The steps are as follows: 

  • Take a 3D array ‘dp’ of dimensions ‘N’ * ‘N’ * ‘N’ and initialize it with -1.
  • Iterate in the loop from 1 to N(say iterator be i):
    • Take a 2d dp ‘dpNew’ of size ‘N’ * ‘N’ and initialize it with -1.
    • Iterate through the loop from N - 1 to 0(say iterator be j):
      • Iterate through the loop from N - 1 to 0(say iterator be k):
        • Update ‘dpNew[j][k]’ equal to ‘dp[j][k]’.
        • If ‘j’ is greater than 0:
          • Update ‘dpNew[j][k]’ equal to maximum of ‘dp[j - 1][k]’, ‘dpNew[j][k]’.
        • If ‘k’ is greater than 0:
          • Update ‘dpNew[j][k]’ equal to maximum of ‘dp[j][k - 1]’, ‘dpNew[j][k]’.

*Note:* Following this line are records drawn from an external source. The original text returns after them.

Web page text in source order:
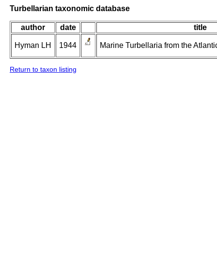
Turbellarian taxonomic database
author date title
Hyman LH 1944 Marine Turbellaria from the
Return to taxon listing
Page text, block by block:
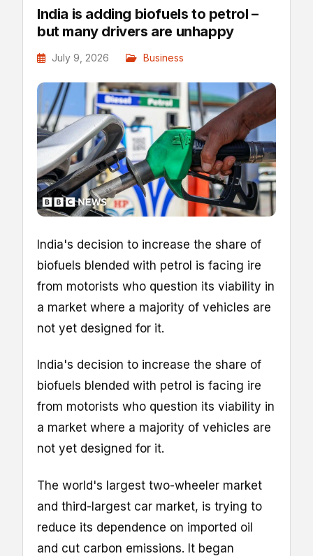
India is adding biofuels to petrol –
but many drivers are unhappy
July 9, 2026 Business
India's decision to increase the share of
biofuels blended with petrol is facing ire
from motorists who question its viability in
a market where a majority of vehicles are
not yet designed for it.
India's decision to increase the share of
biofuels blended with petrol is facing ire
from motorists who question its viability in
a market where a majority of vehicles are
not yet designed for it.
The world's largest two-wheeler market
and third-largest car market, is trying to
reduce its dependence on imported oil
and cut carbon emissions. It began

        • If ‘j’ and ‘k’ both are greater than 0:
          • Update ‘dpNew[j][k]’ equal to maximum of ‘dp[j - 1][k - 1]’, ‘dpNew[j][k]’.
        • If dpNew[j][k] is less than 0:
          • Update ‘dpNew[j][k]’ += ‘mat[k][i - k]’.
        • If j is not equal to k:
          • Update ‘dpNew[j][k]’ += ‘mat[j][i - j]’.
    • Update the complete dp array equal to dpNew.
  • Return maximum of ‘dp[N - 1][N - 1]’, 0.